Dataset excerpts:
────────────────────────────────────────

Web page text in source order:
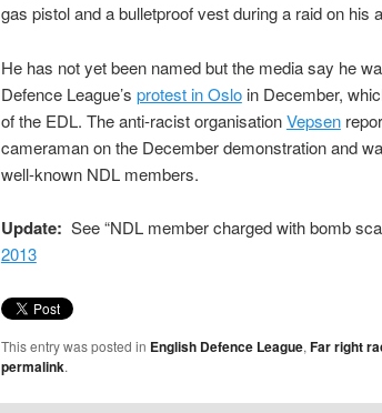
gas pistol and a bulletproof vest during a raid on his
He has not yet been named but the media say he
Defence League’s protest in Osloin December,
of the EDL. The anti-racist organisationVepsen
cameraman on the December demonstration and
well-known NDL members.
Update: See “NDL member charged with bomb
2013
This entry was posted in English Defence League, Far right
permalink.

────────────────────────────────────────

Would you please set down the data above again exactly, without its pictures?

Web page text in source order:
gas pistol and a bulletproof vest during a raid on his
He has not yet been named but the media say he
Defence League’s protest in Osloin December,
of the EDL. The anti-racist organisationVepsen
cameraman on the December demonstration and
well-known NDL members.
Update: See “NDL member charged with bomb
2013
This entry was posted in English Defence League, Far right
permalink.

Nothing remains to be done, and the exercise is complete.